There are two of these bad girls who've set up shop in one of my yards.


----------



## D Coates (Jan 6, 2006)

I've always called those garden spiders. Fun to watch and throw grasshoppers into their webs as a kid.


----------



## George Fergusson (May 19, 2005)

That's a beauty! Sure, they catch honey bees, but only the dumb ones...


----------



## Hobie (Jun 1, 2006)

I dunno about that. Last year I had one build a web from the stone wall to the bee hive. I captured it and relocated to a distant garden. No fair setting your traps in the freeway!


----------



## beemandan (Dec 5, 2005)

I did leave both of them alone. Like most creatures in the wild, they only take what they can use. They won't make an impact on the bee population and they are really magnificent. Now those black widows that I occasionally find under the lip of my telescoping covers.......that's a different story.


----------



## Scut Farkas (Jun 7, 2007)

Hobie said:


> I dunno about that. Last year I had one build a web from the stone wall to the bee hive. I captured it and relocated to a distant garden.
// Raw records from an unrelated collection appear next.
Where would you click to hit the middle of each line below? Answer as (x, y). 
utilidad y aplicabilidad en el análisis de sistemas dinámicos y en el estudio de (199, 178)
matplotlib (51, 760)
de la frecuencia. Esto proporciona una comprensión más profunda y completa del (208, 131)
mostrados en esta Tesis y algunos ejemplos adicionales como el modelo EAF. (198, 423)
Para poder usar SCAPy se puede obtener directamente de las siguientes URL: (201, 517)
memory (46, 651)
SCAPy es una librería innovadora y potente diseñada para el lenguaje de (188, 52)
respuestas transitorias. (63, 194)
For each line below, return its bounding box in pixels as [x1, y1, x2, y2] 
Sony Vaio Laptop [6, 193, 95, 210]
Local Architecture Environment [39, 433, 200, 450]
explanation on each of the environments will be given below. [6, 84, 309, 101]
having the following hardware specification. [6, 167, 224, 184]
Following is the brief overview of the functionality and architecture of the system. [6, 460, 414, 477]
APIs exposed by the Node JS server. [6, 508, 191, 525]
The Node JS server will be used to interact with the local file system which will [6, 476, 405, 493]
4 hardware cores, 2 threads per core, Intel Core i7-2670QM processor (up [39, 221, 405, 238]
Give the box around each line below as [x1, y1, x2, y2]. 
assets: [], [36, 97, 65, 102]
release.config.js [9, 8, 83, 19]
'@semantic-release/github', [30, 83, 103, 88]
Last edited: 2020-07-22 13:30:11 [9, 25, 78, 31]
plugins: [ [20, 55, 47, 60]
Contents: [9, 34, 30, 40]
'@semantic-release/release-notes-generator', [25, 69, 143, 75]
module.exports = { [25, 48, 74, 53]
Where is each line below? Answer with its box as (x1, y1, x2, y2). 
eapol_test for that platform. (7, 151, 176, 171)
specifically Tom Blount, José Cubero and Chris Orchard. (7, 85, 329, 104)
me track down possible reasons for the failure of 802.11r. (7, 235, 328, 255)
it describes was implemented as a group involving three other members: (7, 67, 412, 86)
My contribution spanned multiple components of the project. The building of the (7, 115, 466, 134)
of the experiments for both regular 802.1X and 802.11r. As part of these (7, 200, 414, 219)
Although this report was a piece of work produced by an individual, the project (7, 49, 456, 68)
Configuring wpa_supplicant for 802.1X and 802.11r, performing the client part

No fair setting your traps in the freeway!


That reminds me of this pic...


----------



## Aisha (May 2, 2007)

Great photo! I have noticed a lot more spider webs in my yard since I started keeping bees, but not biggies like this one.


----------



## bluegrass (Aug 30, 2006)

I like the webs under my screened bottoms.....they get everything that falls down through


----------